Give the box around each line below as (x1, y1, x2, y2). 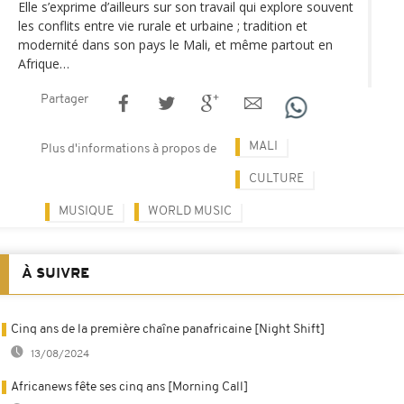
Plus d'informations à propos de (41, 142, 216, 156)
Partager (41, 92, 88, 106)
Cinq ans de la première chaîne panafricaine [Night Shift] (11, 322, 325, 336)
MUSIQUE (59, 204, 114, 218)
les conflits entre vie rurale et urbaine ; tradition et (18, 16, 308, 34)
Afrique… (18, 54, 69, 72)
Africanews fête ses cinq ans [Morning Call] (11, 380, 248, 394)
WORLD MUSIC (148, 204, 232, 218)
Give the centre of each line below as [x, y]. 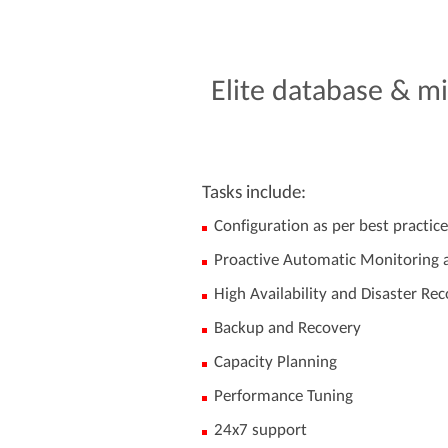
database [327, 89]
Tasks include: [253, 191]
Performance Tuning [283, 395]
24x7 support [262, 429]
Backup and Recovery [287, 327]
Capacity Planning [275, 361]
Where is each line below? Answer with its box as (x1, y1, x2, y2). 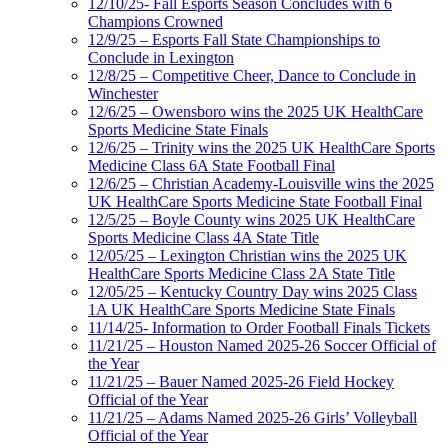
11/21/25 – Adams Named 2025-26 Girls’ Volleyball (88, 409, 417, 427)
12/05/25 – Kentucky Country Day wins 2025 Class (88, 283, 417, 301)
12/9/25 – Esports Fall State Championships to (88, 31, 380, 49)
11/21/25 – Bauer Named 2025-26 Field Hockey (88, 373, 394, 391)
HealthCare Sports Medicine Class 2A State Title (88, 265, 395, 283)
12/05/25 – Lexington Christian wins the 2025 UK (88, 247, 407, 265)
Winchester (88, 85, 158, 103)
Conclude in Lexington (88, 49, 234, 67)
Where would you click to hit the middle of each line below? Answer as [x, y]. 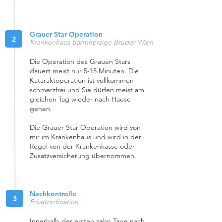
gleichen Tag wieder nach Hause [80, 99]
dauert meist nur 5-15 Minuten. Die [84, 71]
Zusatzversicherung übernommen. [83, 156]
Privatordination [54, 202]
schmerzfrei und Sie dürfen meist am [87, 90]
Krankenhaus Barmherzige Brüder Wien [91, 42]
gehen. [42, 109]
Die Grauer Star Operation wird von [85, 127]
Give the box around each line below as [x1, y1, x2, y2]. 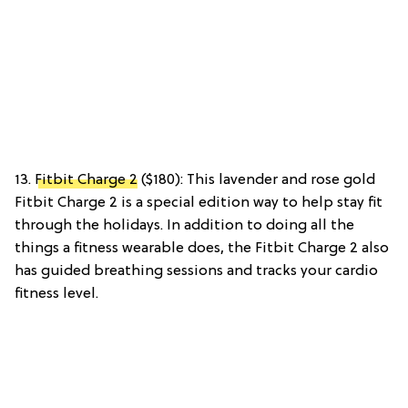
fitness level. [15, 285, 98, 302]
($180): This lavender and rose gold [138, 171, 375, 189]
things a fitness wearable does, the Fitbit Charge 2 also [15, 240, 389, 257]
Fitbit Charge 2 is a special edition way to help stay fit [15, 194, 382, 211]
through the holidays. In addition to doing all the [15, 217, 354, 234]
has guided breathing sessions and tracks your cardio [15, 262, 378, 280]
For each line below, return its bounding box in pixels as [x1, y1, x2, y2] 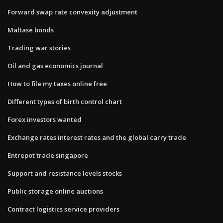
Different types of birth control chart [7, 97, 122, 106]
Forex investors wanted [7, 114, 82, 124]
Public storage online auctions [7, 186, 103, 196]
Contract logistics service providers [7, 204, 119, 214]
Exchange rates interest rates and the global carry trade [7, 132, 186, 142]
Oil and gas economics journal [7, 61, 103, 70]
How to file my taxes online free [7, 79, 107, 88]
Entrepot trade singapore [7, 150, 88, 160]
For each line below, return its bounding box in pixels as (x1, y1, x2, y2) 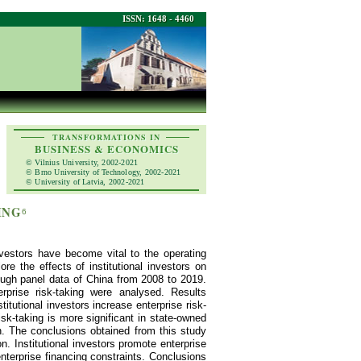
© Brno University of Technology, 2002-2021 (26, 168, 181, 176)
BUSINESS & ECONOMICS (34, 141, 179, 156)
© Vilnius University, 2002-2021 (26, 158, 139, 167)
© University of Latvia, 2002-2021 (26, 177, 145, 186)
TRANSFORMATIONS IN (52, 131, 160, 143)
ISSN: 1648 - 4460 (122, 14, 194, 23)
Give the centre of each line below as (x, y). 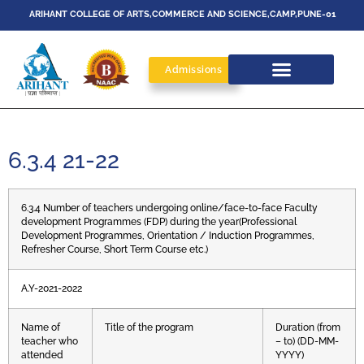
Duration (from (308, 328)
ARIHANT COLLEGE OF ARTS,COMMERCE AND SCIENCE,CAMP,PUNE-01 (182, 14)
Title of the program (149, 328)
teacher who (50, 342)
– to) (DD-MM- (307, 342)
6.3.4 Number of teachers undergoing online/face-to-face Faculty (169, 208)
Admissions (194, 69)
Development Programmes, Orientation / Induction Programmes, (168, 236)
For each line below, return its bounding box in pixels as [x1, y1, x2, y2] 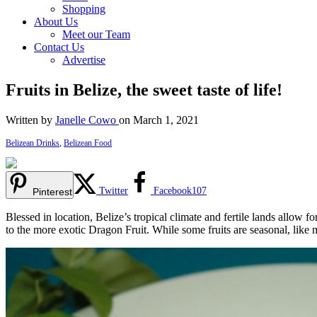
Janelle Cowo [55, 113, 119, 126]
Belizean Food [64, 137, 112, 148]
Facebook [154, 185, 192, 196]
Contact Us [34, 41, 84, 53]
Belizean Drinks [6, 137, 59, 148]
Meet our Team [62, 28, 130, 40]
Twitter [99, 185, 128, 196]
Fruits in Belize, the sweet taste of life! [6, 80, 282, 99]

━━━━━━

• What is needed
Exactly as written, restate the lines above from the opening line through the one holding "Winchester (88, 85, 158, 103)", omitting the pictures.

• Result for this exercise
Give the box around each line below as (x1, y1, x2, y2). 
Plus d'informations à propos de (41, 142, 216, 156)
Partager (41, 92, 88, 106)
Cinq ans de la première chaîne panafricaine [Night Shift] (11, 322, 325, 336)
MUSIQUE (59, 204, 114, 218)
les conflits entre vie rurale et urbaine ; tradition et (18, 16, 308, 34)
Afrique… (18, 54, 69, 72)
Africanews fête ses cinq ans [Morning Call] (11, 380, 248, 394)
WORLD MUSIC (148, 204, 232, 218)
Give the centre of each line below as [x, y]. 
database [327, 89]
Tasks include: [253, 191]
Performance Tuning [283, 395]
24x7 support [262, 429]
Backup and Recovery [287, 327]
Capacity Planning [275, 361]
Where is each line below? Answer with its box as (x1, y1, x2, y2). 
11/21/25 – Adams Named 2025-26 Girls’ Volleyball (88, 409, 417, 427)
12/05/25 – Kentucky Country Day wins 2025 Class (88, 283, 417, 301)
12/9/25 – Esports Fall State Championships to (88, 31, 380, 49)
11/21/25 – Bauer Named 2025-26 Field Hockey (88, 373, 394, 391)
HealthCare Sports Medicine Class 2A State Title (88, 265, 395, 283)
12/05/25 – Lexington Christian wins the 2025 UK (88, 247, 407, 265)
Winchester (88, 85, 158, 103)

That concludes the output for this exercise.